Which lines below contain the word "will"? Copy each one.

┄┄┄┄┄┄

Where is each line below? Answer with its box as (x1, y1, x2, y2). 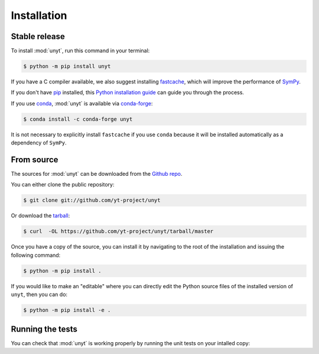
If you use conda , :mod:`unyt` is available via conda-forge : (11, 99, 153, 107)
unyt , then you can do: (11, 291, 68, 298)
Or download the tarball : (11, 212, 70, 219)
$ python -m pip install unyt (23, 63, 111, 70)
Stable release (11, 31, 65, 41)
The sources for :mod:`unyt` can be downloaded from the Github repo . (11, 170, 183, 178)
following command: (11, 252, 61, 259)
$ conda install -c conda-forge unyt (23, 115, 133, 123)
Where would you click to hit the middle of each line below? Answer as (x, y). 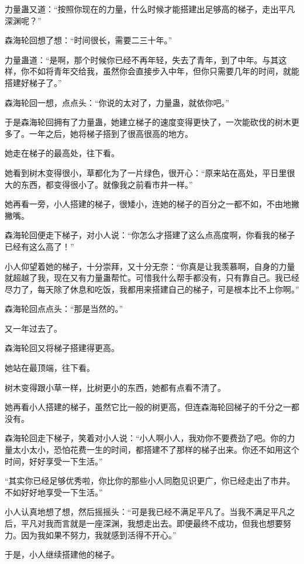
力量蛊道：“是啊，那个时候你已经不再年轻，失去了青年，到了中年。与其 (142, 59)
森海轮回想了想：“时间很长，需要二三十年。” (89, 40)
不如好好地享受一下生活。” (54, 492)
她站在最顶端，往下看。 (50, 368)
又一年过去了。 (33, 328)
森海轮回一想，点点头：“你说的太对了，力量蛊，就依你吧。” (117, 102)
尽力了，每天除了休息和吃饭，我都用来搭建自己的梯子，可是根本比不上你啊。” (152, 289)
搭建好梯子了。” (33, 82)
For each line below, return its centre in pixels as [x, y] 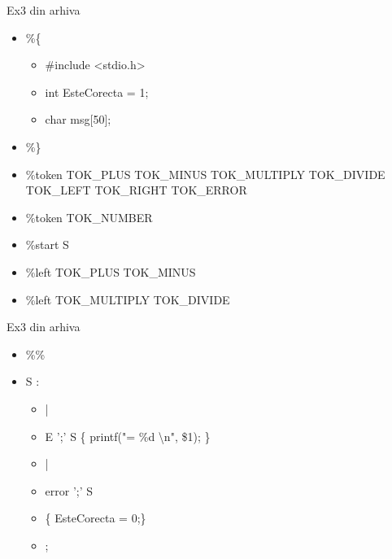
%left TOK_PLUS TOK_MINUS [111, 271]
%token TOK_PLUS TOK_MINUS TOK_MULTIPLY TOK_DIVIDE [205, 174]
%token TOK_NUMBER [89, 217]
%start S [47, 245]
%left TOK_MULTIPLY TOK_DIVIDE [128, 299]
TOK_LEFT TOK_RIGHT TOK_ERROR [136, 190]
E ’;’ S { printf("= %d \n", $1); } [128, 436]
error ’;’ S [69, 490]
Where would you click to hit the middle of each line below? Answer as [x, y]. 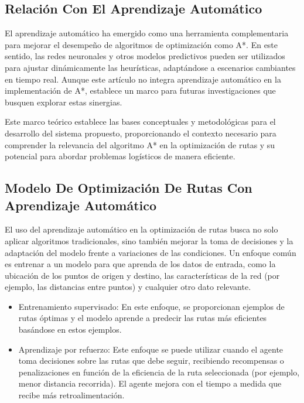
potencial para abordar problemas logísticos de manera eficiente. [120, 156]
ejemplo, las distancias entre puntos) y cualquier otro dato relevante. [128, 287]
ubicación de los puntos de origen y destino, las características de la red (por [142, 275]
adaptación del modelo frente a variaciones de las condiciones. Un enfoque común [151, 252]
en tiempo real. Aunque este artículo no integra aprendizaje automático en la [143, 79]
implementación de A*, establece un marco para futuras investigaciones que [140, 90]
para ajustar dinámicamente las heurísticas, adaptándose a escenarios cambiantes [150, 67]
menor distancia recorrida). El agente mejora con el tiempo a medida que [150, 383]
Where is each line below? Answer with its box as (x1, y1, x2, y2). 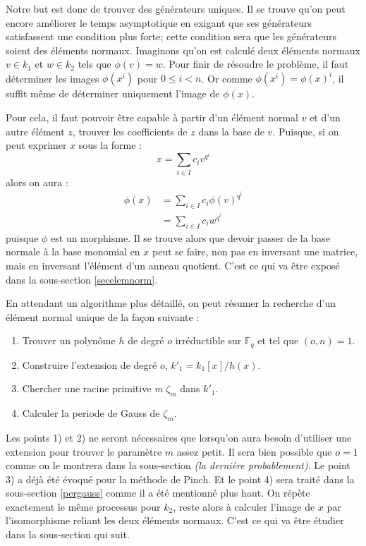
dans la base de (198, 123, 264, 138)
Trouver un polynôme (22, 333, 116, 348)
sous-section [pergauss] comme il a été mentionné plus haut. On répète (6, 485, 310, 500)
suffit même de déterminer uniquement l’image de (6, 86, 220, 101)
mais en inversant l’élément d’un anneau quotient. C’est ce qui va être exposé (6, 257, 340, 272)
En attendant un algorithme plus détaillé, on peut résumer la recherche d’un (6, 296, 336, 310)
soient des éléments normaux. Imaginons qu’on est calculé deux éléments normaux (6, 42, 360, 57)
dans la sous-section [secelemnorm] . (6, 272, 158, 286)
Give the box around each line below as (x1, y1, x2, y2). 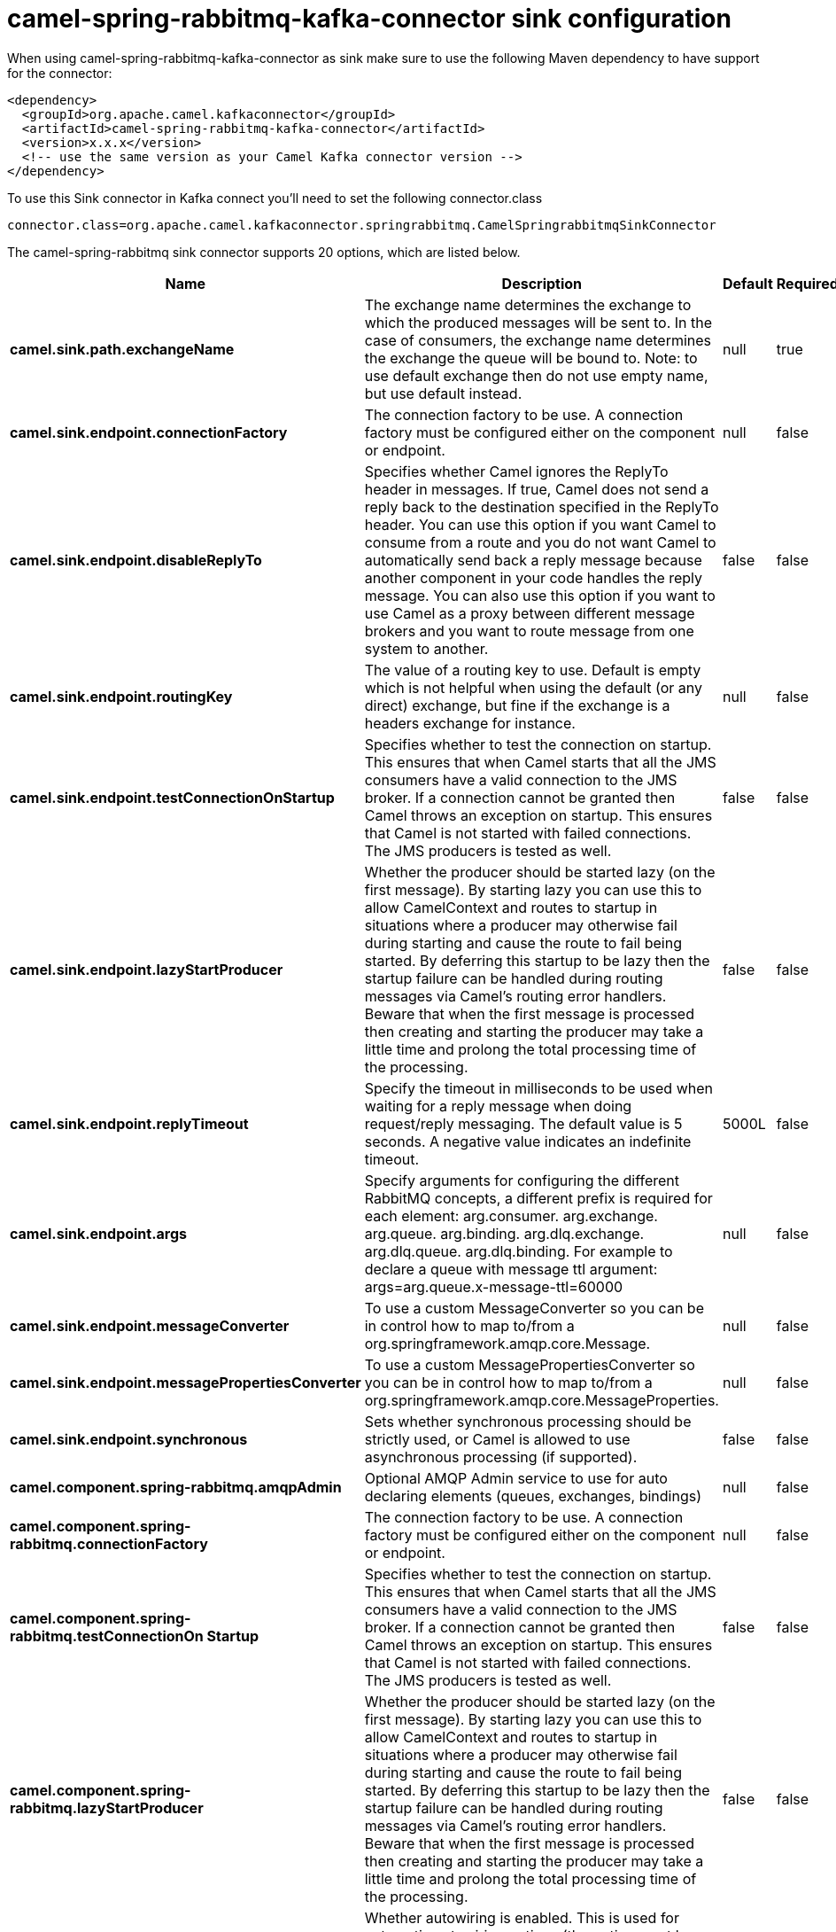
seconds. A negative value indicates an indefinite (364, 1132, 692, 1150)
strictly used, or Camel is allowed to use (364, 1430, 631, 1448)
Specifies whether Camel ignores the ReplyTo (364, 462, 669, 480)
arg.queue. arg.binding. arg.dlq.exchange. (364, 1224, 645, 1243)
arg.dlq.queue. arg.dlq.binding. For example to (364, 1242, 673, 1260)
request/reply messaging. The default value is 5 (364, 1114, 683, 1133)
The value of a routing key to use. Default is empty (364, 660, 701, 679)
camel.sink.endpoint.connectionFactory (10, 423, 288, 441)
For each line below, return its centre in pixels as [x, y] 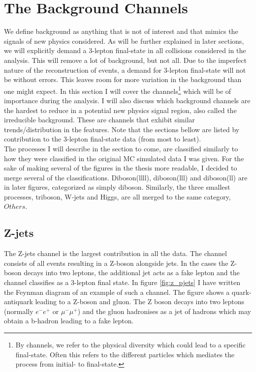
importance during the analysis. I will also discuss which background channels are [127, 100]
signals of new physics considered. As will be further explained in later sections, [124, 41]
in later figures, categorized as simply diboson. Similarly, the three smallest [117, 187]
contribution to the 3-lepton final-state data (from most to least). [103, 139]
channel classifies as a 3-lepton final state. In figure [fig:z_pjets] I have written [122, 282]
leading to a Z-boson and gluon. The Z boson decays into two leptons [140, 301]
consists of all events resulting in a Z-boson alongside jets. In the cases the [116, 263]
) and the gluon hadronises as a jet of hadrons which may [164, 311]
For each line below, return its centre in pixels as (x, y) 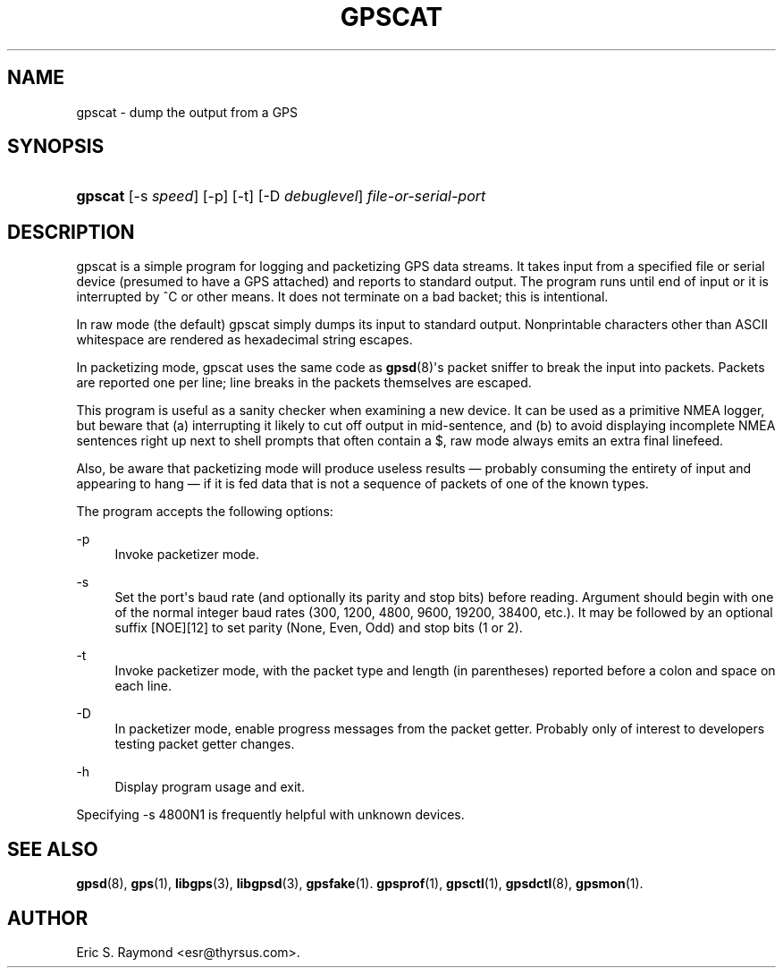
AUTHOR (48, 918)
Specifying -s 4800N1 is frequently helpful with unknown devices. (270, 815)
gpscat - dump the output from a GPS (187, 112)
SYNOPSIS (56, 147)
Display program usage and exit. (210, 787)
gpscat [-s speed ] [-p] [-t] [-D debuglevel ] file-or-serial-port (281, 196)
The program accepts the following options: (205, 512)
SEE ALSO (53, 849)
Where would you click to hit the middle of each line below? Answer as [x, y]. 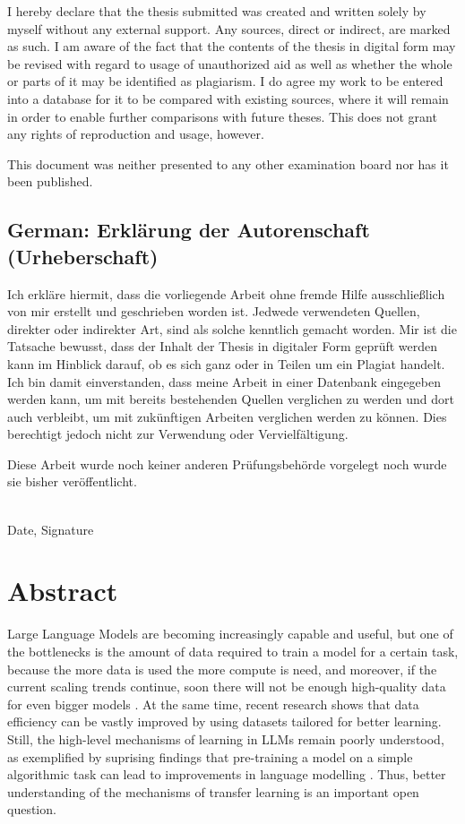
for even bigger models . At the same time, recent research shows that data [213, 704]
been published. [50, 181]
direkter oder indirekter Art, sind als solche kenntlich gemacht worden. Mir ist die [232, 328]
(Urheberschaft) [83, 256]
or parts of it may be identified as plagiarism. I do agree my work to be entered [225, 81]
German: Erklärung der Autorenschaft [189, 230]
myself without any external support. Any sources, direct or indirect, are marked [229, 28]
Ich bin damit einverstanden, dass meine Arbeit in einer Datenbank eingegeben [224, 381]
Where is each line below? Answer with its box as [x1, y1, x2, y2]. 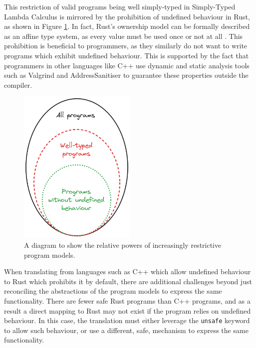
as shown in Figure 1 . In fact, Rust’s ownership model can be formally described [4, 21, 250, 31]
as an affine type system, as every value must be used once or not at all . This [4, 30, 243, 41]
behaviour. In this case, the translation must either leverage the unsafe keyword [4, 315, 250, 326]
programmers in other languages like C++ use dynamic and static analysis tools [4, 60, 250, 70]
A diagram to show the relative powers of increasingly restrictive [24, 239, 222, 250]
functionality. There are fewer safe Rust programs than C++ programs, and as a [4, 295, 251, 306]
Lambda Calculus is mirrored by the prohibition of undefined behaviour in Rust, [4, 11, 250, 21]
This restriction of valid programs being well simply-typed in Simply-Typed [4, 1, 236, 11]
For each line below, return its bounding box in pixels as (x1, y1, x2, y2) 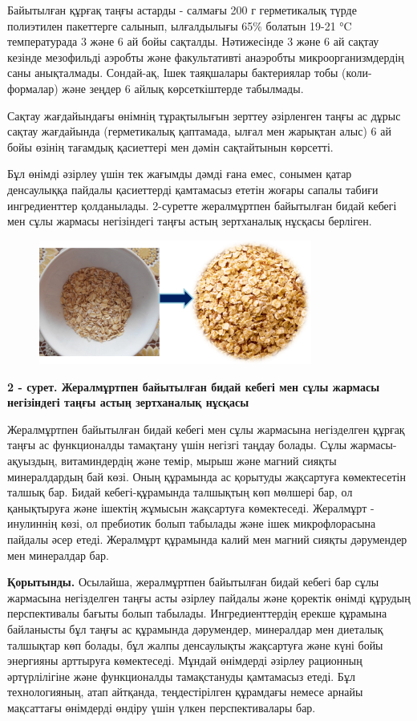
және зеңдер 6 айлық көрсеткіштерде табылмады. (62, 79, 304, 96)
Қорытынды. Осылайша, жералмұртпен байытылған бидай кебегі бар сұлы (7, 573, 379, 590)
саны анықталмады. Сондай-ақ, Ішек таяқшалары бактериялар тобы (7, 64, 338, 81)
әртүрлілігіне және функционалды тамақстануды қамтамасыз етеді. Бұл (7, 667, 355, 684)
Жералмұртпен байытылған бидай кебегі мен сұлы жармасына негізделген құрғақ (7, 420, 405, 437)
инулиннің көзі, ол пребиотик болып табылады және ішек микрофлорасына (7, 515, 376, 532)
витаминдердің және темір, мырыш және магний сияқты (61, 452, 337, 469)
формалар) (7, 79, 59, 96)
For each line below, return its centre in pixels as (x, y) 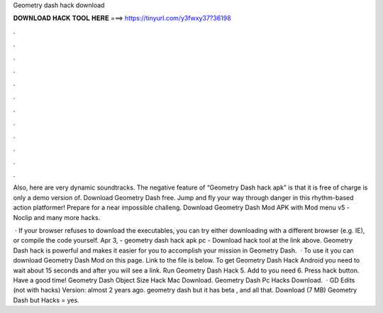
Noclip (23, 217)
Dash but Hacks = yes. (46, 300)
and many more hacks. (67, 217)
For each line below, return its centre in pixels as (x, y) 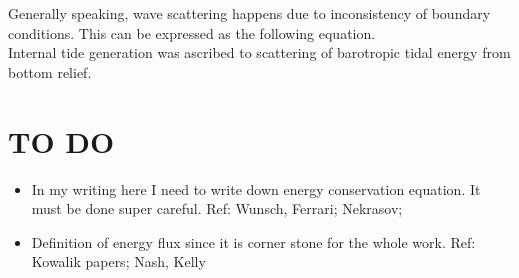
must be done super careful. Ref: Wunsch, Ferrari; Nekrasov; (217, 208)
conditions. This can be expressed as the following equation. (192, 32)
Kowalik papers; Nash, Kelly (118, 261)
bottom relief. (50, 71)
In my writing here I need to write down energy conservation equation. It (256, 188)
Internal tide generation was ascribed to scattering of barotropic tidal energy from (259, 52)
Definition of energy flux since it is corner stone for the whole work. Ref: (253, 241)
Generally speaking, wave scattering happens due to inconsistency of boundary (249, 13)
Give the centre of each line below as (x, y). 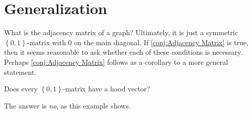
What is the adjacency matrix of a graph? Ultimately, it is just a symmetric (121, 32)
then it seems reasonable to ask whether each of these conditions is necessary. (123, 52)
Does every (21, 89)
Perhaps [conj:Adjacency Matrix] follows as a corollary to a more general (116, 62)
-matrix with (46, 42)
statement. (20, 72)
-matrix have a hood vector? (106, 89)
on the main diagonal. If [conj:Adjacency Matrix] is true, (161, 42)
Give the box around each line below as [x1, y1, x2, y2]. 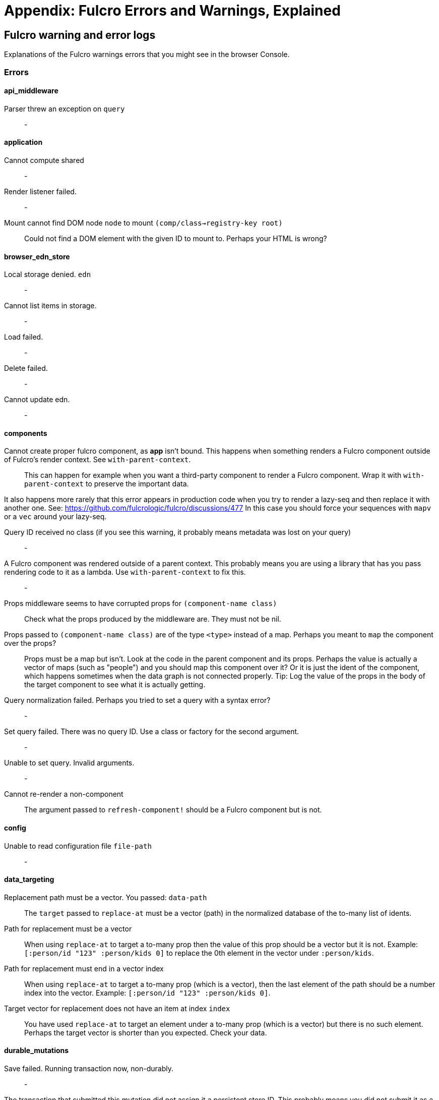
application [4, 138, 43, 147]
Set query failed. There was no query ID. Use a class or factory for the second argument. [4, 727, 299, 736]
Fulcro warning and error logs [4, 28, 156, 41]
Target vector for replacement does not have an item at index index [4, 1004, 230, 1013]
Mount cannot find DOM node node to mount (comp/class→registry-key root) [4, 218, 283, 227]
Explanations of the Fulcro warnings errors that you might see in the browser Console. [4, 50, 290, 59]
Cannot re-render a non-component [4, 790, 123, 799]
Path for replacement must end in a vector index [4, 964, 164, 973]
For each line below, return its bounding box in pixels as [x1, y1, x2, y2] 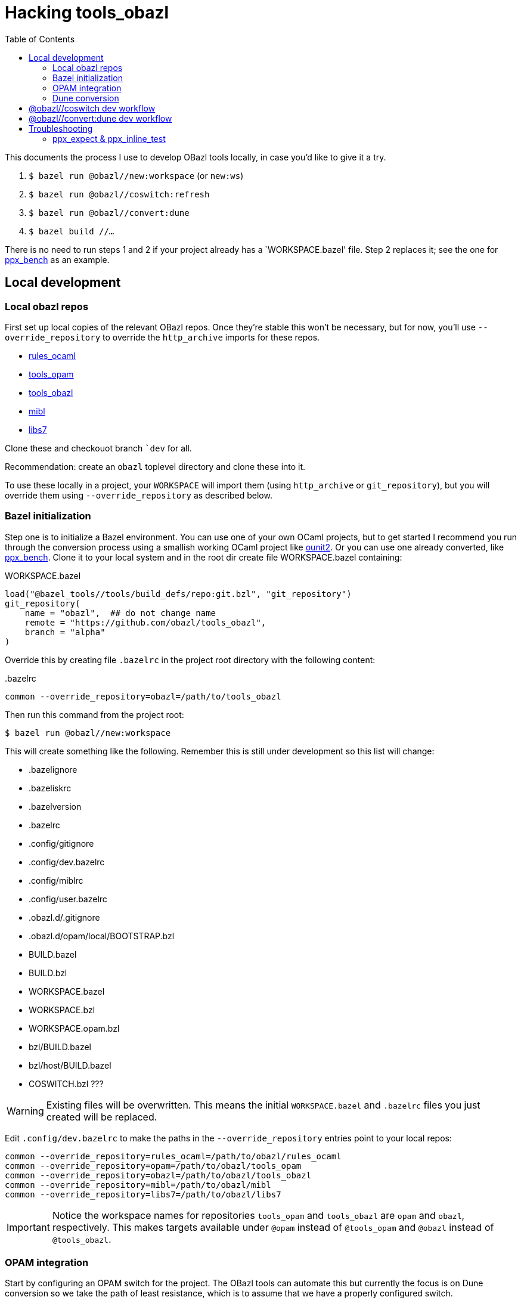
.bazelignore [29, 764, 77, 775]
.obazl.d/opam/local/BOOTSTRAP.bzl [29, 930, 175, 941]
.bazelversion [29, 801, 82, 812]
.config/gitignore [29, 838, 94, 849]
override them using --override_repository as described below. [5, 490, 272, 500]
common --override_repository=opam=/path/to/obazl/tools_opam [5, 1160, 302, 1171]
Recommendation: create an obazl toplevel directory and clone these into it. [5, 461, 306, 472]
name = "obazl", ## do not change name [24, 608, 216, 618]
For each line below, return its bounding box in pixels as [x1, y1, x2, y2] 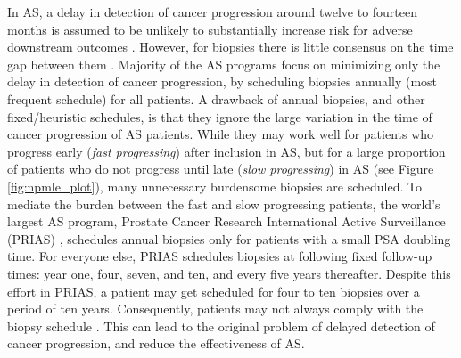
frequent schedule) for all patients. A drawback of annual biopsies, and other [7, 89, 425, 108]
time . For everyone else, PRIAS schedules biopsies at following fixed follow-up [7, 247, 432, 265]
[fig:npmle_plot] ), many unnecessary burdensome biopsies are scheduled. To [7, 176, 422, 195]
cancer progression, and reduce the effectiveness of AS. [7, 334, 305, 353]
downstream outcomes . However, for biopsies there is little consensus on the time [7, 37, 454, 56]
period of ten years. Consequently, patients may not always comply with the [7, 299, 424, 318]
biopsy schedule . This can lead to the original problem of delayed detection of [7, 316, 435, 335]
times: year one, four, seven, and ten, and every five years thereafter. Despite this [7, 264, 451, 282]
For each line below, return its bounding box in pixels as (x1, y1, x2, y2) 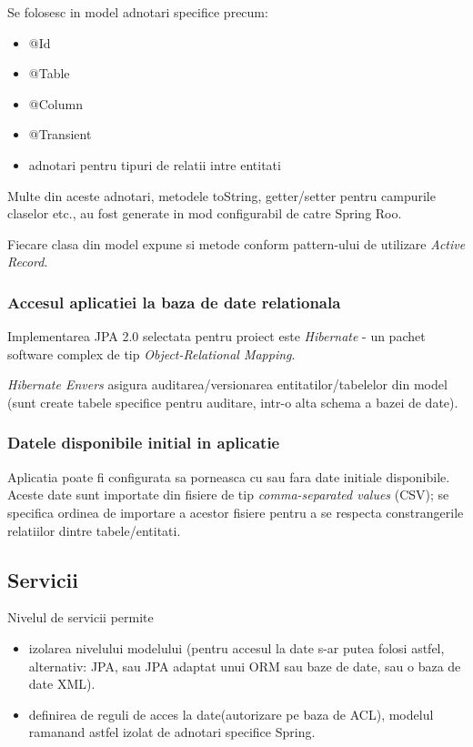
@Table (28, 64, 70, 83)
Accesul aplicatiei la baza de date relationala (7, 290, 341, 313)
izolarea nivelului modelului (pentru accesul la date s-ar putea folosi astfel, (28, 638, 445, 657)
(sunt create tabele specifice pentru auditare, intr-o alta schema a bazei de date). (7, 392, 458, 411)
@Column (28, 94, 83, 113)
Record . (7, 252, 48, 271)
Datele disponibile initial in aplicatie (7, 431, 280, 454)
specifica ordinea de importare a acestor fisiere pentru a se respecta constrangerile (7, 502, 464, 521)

┄┄┄┄┄┄

### Result
importance during the analysis. I will also discuss which background channels are [127, 100]
signals of new physics considered. As will be further explained in later sections, [124, 41]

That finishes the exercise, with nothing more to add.